Salaried employees’ payslips are set to shrink further, if a proposal by the Treasury to eliminate reliefs on pay-as-you-earn (PAYE) taxes is adopted.
The Treasury in its newly published medium-term revenue strategy plans to review the current tax reliefs on earnings from employment to maximise collections.
“Though the tax incentives provide governments with a policy tool to influence taxpayers’ behaviour, they come at a cost in terms of forgone tax revenue. In addition, tax incentives increase the complexity of the tax system and reduce its effectiveness as an instrument to promote equity. Studies have shown that incentives may not necessarily be effective in influencing the taxpayer’s behaviour,” the Treasury said.
Read: How your payslip will look like from July after new deductions
Currently, salaried workers enjoy two types of tax reliefs on PAYE, including a Sh2,400 monthly personal relief for all resident individuals which is meant to lighten the tax burden on the taxpayer.
Additionally, salaried workers who have paid insurance premiums for life, health, or education policies for themselves, spouses, or children enjoy a relief of 15 percent paid up to a maximum of Sh60,000 per year.
The education and health policy must however have a maturity of at least 10 years to qualify for the tax relief.
Additionally, from January last year, contributions to the National Hospital Insurance Fund (NHIF) were qualified for insurance relief.
The Treasury’s proposal to axe either or all of the tax reliefs has however puzzled tax experts who reckon the move would only further impact the disposable income of households who are already adjusting to the recently introduced housing levy at 1.5 percent of gross salaries and higher deductions to the National Social Security Fund.
“How you tax households is very important as it has the ripple effect on purchasing power.
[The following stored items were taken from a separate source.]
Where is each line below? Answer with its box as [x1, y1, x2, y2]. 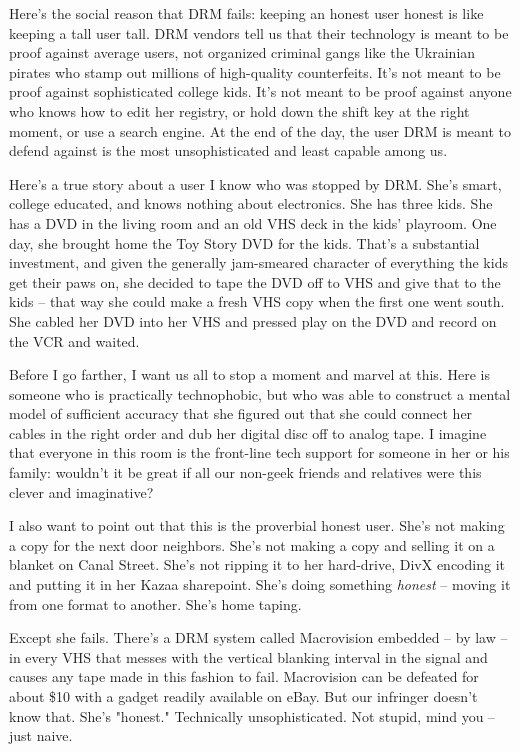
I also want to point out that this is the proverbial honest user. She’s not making [9, 515, 505, 536]
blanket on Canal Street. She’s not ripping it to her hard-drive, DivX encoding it [9, 554, 505, 575]
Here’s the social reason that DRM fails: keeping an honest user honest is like [9, 3, 484, 23]
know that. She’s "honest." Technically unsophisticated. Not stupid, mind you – [9, 705, 496, 726]
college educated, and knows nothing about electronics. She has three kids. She [9, 193, 493, 214]
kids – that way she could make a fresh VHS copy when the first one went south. [9, 291, 505, 312]
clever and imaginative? [9, 481, 154, 502]
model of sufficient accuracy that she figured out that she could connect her [9, 403, 473, 424]
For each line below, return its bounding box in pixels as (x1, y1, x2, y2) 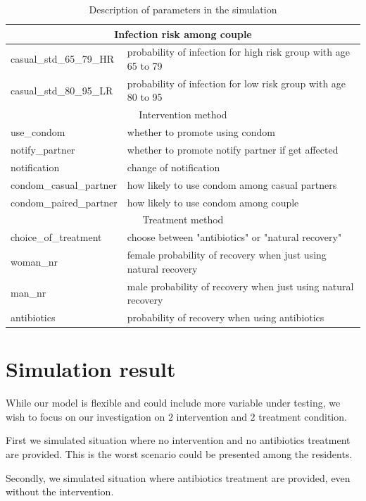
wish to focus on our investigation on (6, 409, 165, 423)
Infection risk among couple (114, 26, 252, 41)
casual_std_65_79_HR (11, 51, 114, 66)
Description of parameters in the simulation (89, 2, 277, 16)
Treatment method (142, 212, 224, 227)
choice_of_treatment (11, 230, 102, 245)
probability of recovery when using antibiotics (127, 309, 324, 324)
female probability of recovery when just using (127, 247, 327, 262)
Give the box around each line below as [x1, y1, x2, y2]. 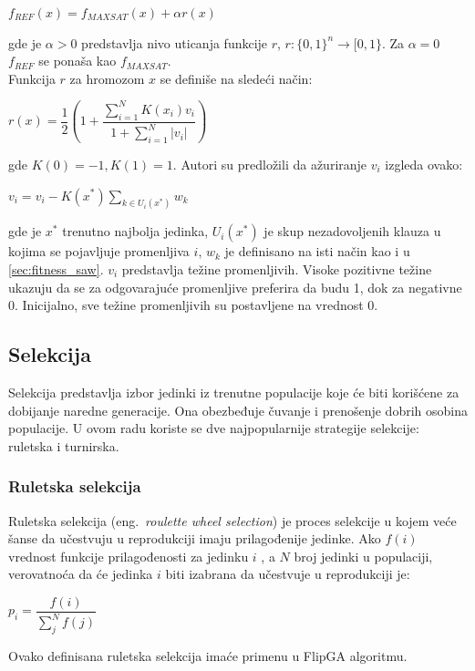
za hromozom [69, 68, 145, 88]
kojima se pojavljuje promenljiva [8, 242, 190, 261]
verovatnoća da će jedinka [8, 564, 153, 583]
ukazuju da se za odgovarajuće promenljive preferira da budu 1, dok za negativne [8, 277, 462, 296]
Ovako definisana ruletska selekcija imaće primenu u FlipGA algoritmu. [8, 646, 408, 666]
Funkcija [8, 68, 56, 88]
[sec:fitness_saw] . [8, 259, 104, 278]
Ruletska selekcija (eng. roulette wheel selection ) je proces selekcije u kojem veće [8, 511, 457, 530]
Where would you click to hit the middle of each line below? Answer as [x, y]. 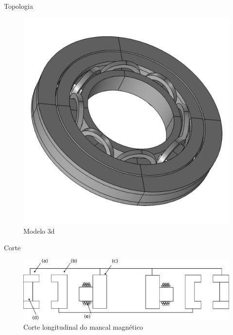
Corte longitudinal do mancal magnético [83, 327]
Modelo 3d [39, 231]
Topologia [18, 6]
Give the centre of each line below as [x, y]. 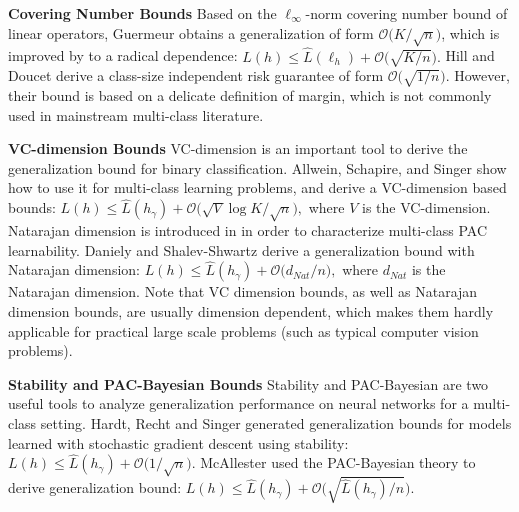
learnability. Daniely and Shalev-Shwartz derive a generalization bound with [241, 249]
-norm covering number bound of [406, 13]
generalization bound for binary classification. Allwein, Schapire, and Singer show [257, 167]
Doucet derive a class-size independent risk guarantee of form [196, 75]
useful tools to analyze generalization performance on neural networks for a [238, 403]
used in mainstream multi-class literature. [136, 114]
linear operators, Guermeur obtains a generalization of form [191, 32]
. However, [477, 75]
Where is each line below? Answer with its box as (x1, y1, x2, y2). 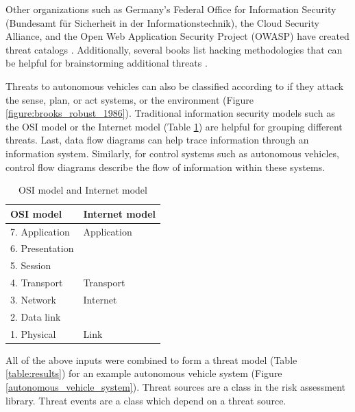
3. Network (10, 292, 56, 306)
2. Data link (10, 309, 61, 323)
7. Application (10, 224, 70, 238)
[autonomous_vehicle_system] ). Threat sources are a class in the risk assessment (5, 379, 346, 393)
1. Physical (10, 326, 56, 341)
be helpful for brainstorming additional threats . (5, 56, 208, 70)
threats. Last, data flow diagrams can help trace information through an (5, 133, 309, 147)
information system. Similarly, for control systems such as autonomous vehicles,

This would affect the revenues and profitability of companies and ultimately GDP. The economy is run by salaried workers whom I call the middle class,” Francis Kamau, a Partner and Tax Leader at Ernst & Young said.
The National Treasury has nevertheless outlined mitigation measures for the elimination of the tax reliefs including setting a new PAYE tax band at zero percent.
“With the removal of personal relief, the low-income tax earners will be cushioned in line with the adjusted tax bands by creating a zero-rate tax band,” the exchequer added.
At the same time, the government is mulling over cushioning top earners by trimming the top PAYE tax rate from the recently introduced ceiling of 35 percent to 25 percent in a restructuring of tax bands to eliminate opportunities for tax avoidance and evasion.
The move comes just three months after the 2023 Finance Act introduced two new tax bands at 32.5 percent and 35 percent on monthly employment income above Sh500,000 and Sh800,000 respectively.
The new PAYE bands were viewed as ineffective in yielding higher revenues for the exchequer from employment income.
“The anticipated increase in revenue may be negligible given that the majority of employees in Kenya earn below Sh100,000 per month,” noted tax analysts at KPMG.
Read: How Ndungu’s two new tax bands will affect payslips
Currently, workers with salaries up to Sh24,000 a month do not pay PAYE taxes owing to the personal relief of Sh2,400 which matches the 10 percent rate of tax on the lowest tax band.
The remainder of salaried workers incur Paye taxes at the rate of 25 and 30 percent respectively.